The article “Building Resilience in Children” by Bonny McClain, talks about using the seven “C”s by Dr. Kenneth Ginsburg to build your child’s resilience. In this article they are referring to helping kids and teens to develop the strength and skills that they can use to recover from hardships and prepare for future challenges. Although this article is mainly talking about stress and the challenges we are all faced with on a day to day basis as we continue to grow, I realized that resilience can also be an important trait to have when developing gross motor skills. When I talk about gross motor skills I am referring to not only rolling, crawling, walking, jumping, but also learning sports, new skills (like riding a bike), playing on the playground, etc.
Navigating their way through gross motor development can be a challenging time for growing kids. Each child reacts differently to learning new skills. The youngest ones may not even realize how they are reacting. There are many times that I am teaching kids to perform a new skill and they will get frustrated or give up after a perceived ‘failure’. Just imagine if a child gave up learning how to walk after they fall for the first time. If we all did that, the world would be full of people who crawled to get around! Teaching your kids to ‘brush it off’ after a fall can help them to learn how to get back on their feet again and keep trying.

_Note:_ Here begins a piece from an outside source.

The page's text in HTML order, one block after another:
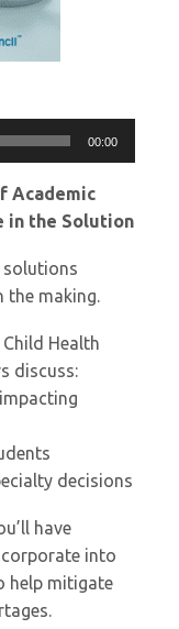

You can help your child to develop resiliency with gross motor development in a few different ways. When they are learning a new skill and get frustrated or suffer a set back focus on what they did, not what they didn’t do. Encourage them to try again, and give them some support as they do, whether its a little bit of hands on assist or talking them through it. For example, when a child is learning to walk and they fall the first time, they may want to cry and stay on the floor. Instead of making a big deal about them crying, congratulate them on what they did and help them get back up again. This time when they go to take a step, maybe move the target closer or hold the back of their pants or even give them a finger to hold onto. Allow them to have a little success. Also know when to redirect. If continuing with the task is beginning to bring on a meltdown change something up. For example rather than having them walk between two support surfaces, have them sit down on a stool and attempt to stand up to the target support surface.
This may all seem simple but that may be all it takes to help your child develop resiliency that can support them not only in their gross motor development but also dealing with challenges later in life. A kids who can bounce back from a fall should in theory have an easier time bouncing back from non-physical stresses or challenges that they will face as they continue to grow. As much as we may want to protect our children, surrounding them with bubble wrap (physically or emotionally) is not always the answer, rather teaching them the tools early in life will be most beneficial. In other words, help your child to ‘get back on the horse that threw them‘!
Lastly, developing resilience is a unique experience for each family and child, so use your knowledge of your child to guide them on their journey. I have a feeling it will be lifelong!